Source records
BEGIN

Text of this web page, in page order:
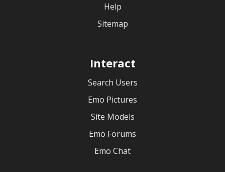
Help
Sitemap
Interact
Search Users
Emo Pictures
Site Models
Emo Forums
Emo Chat
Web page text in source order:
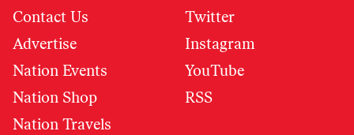
Contact Us
Advertise
Nation Events
Nation Shop
Nation Travels
Twitter
Instagram
YouTube
RSS
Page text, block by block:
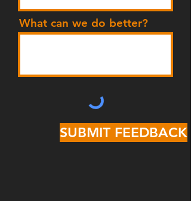
What can we do better?
SUBMIT FEEDBACK
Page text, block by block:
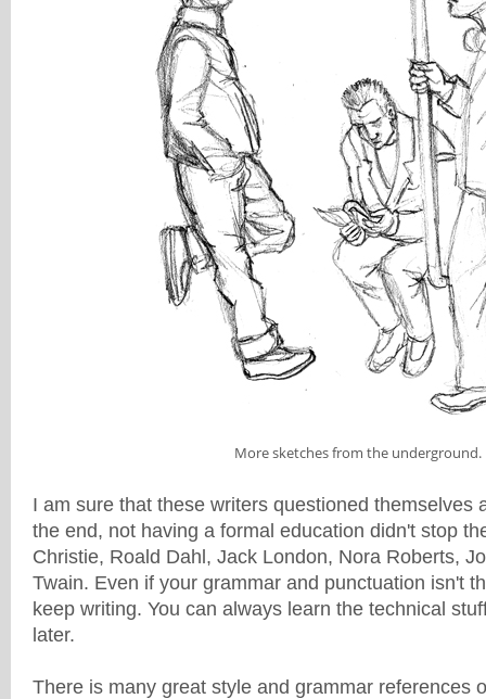
More sketches from the underground.
I am sure that these writers questioned themselves
the end, not having a formal education didn't stop
Christie, Roald Dahl, Jack London, Nora Roberts,
Twain. Even if your grammar and punctuation isn't
keep writing. You can always learn the technical
later.
There is many great style and grammar references
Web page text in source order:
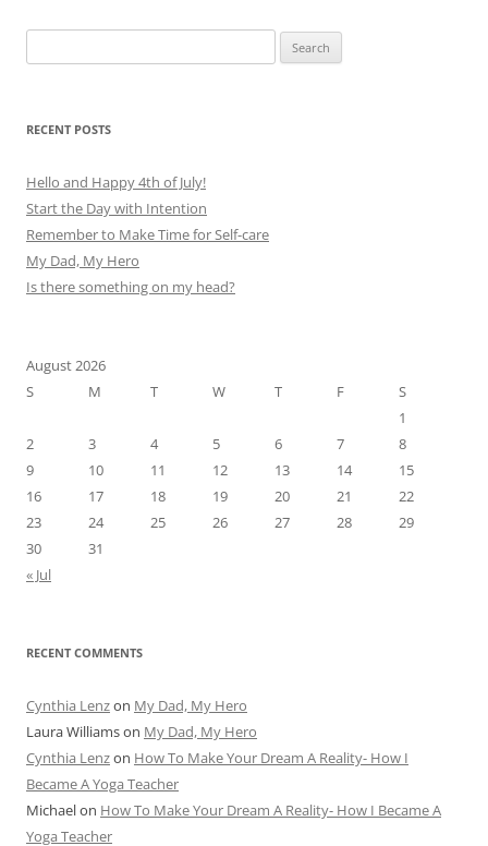
for:
RECENT POSTS
Hello and Happy 4th of July!
Start the Day with Intention
Remember to Make Time for Self-care
My Dad, My Hero
Is there something on my head?
August 2026
S
M T W T F
S
1
2
3 4 5 6 7
8
9
10 11 12 13 14
15
16
17 18 19 20 21
22
23
24 25 26 27 28
29
30
31
« Jul
RECENT COMMENTS
Cynthia Lenzon My Dad, My Hero
Laura Williamson My Dad, My Hero
Cynthia Lenzon How To Make Your Dream A Reality- How I
Became A Yoga Teacher
Michaelon How To Make Your Dream A Reality- How I Became A
Yoga Teacher
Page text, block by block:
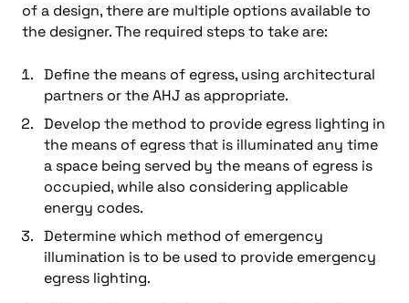
of a design, there are multiple options available to
the designer. The required steps to take are:
Define the means of egress, using architectural
partners or the AHJ as appropriate.
Develop the method to provide egress lighting in
the means of egress that is illuminated any time
a space being served by the means of egress is
occupied, while also considering applicable
energy codes.
Determine which method of emergency
illumination is to be used to provide emergency
egress lighting.
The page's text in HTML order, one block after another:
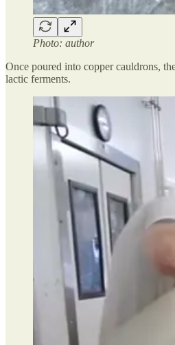
Photo: author
Once poured into copper cauldrons,
lactic ferments.
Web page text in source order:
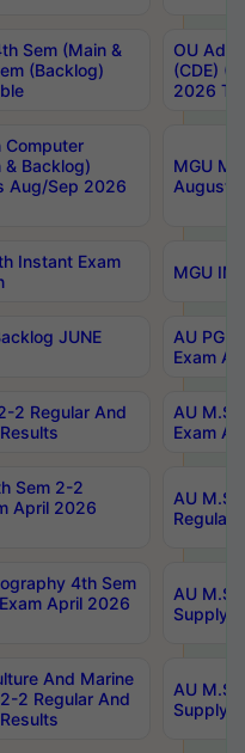
Sem (Main &
(Backlog)
OU
(CDE)
2026
Computer
& Backlog)
Aug/Sep 2026
MGU
August-
Instant Exam
MGU
JUNE
AU PG
Exam
2 Regular And
AU
Exam
Sem 2-2
April 2026
AU
Regular
4th Sem
April 2026
AU
Supply
And Marine
2 Regular And
AU
Supply
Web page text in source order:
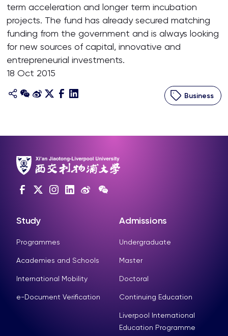
term acceleration and longer term incubation
projects. The fund has already secured matching
funding from the government and is always looking
for new sources of capital, innovative and
entrepreneurial investments.
18 Oct 2015
Business
Study
Programmes
Academies and Schools
International Mobility
e-Document Verification
Admissions
Undergraduate
Master
Doctoral
Continuing Education
Liverpool International
Education Programme
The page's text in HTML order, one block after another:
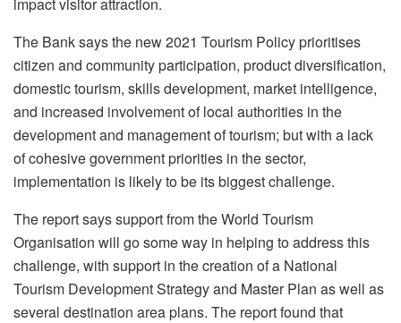
impact visitor attraction.
The Bank says the new 2021 Tourism Policy prioritises
citizen and community participation, product diversification,
domestic tourism, skills development, market intelligence,
and increased involvement of local authorities in the
development and management of tourism; but with a lack
of cohesive government priorities in the sector,
implementation is likely to be its biggest challenge.
The report says support from the World Tourism
Organisation will go some way in helping to address this
challenge, with support in the creation of a National
Tourism Development Strategy and Master Plan as well as
several destination area plans. The report found that
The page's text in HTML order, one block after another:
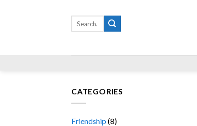
CATEGORIES
Friendship (8)
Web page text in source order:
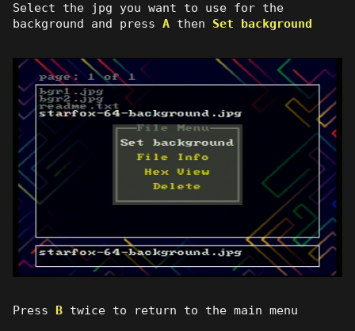
Select the jpg you want to use for the
background and pressA then Set background
Press B twice to return to the main menu
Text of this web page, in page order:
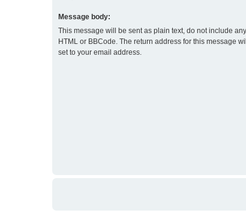
Message body:
This message will be sent as plain text, do not include any
HTML or BBCode. The return address for this message
set to your email address.
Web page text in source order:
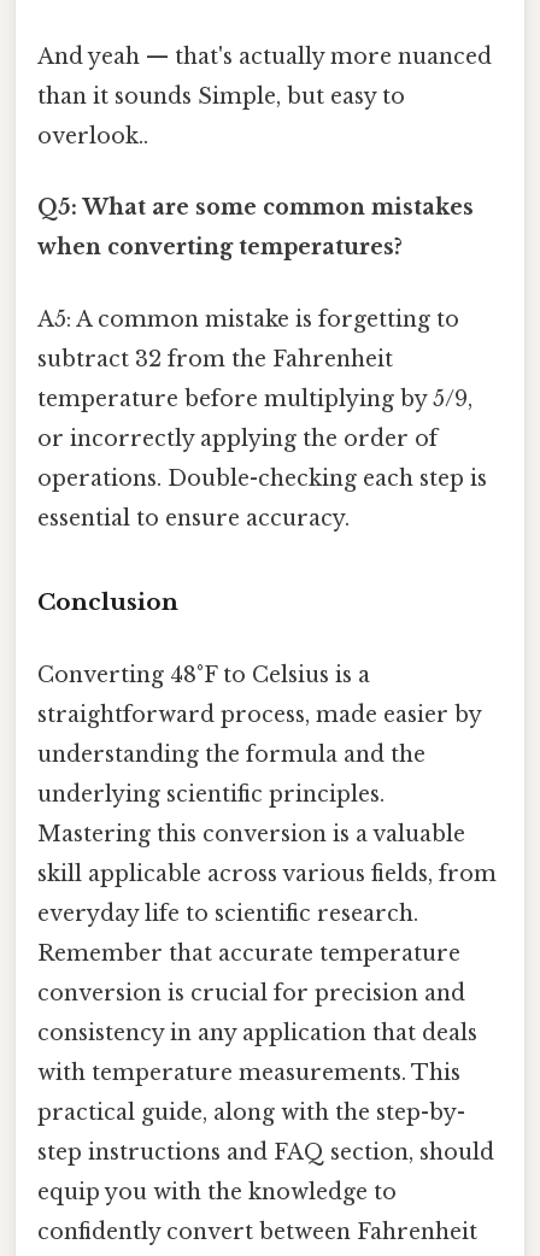
And yeah — that's actually more nuanced
than it sounds Simple, but easy to
overlook..
Q5: What are some common mistakes
when converting temperatures?
A5: A common mistake is forgetting to
subtract 32 from the Fahrenheit
temperature before multiplying by 5/9,
or incorrectly applying the order of
operations. Double-checking each step is
essential to ensure accuracy.
Conclusion
Converting 48°F to Celsius is a
straightforward process, made easier by
understanding the formula and the
underlying scientific principles.
Mastering this conversion is a valuable
skill applicable across various fields, from
everyday life to scientific research.
Remember that accurate temperature
conversion is crucial for precision and
consistency in any application that deals
with temperature measurements. This
practical guide, along with the step-by-
step instructions and FAQ section, should
equip you with the knowledge to
confidently convert between Fahrenheit
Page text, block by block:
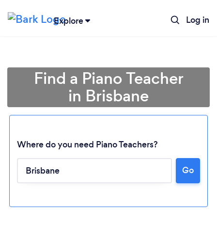
Explore Log in
Find a Piano Teacher
in Brisbane
Where do you need Piano Teachers?
Go
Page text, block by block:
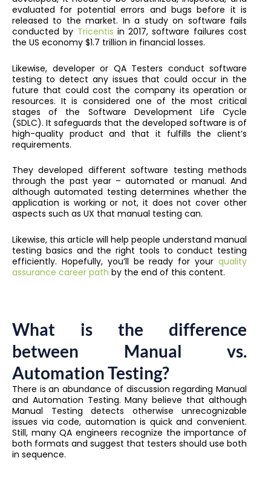
evaluated for potential errors and bugs before it is
released to the market. In a study on software fails
conducted by Tricentis in 2017, software failures cost
the US economy $1.7 trillion in financial losses.
Likewise, developer or QA Testers conduct software
testing to detect any issues that could occur in the
future that could cost the company its operation or
resources. It is considered one of the most critical
stages of the Software Development Life Cycle
(SDLC). It safeguards that the developed software is of
high-quality product and that it fulfills the client’s
requirements.
They developed different software testing methods
through the past year – automated or manual. And
although automated testing determines whether the
application is working or not, it does not cover other
aspects such as UX that manual testing can.
Likewise, this article will help people understand manual
testing basics and the right tools to conduct testing
efficiently. Hopefully, you’ll be ready for your quality
assurance career path by the end of this content.
What is the difference
between Manual vs.
Automation Testing?
There is an abundance of discussion regarding Manual
and Automation Testing. Many believe that although
Manual Testing detects otherwise unrecognizable
issues via code, automation is quick and convenient.
Still, many QA engineers recognize the importance of
both formats and suggest that testers should use both
in sequence.
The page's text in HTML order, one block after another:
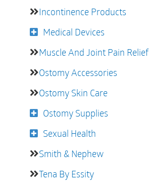
Incontinence Products
Medical Devices
Muscle And Joint Pain Relief
Ostomy Accessories
Ostomy Skin Care
Ostomy Supplies
Sexual Health
Smith & Nephew
Tena By Essity

END

Output exactly the lines above, from the line with "confidently convert between Fahrenheit" to the line with "Likewise, this article", both included; skip the pictures.

__WRITTEN SOLUTION__
confidently convert between Fahrenheit
Page text, block by block:
Explore Log in
Find a Piano Teacher
in Brisbane
Where do you need Piano Teachers?
Go
Page text, block by block:
evaluated for potential errors and bugs before it is
released to the market. In a study on software fails
conducted by Tricentis in 2017, software failures cost
the US economy $1.7 trillion in financial losses.
Likewise, developer or QA Testers conduct software
testing to detect any issues that could occur in the
future that could cost the company its operation or
resources. It is considered one of the most critical
stages of the Software Development Life Cycle
(SDLC). It safeguards that the developed software is of
high-quality product and that it fulfills the client’s
requirements.
They developed different software testing methods
through the past year – automated or manual. And
although automated testing determines whether the
application is working or not, it does not cover other
aspects such as UX that manual testing can.
Likewise, this article will help people understand manual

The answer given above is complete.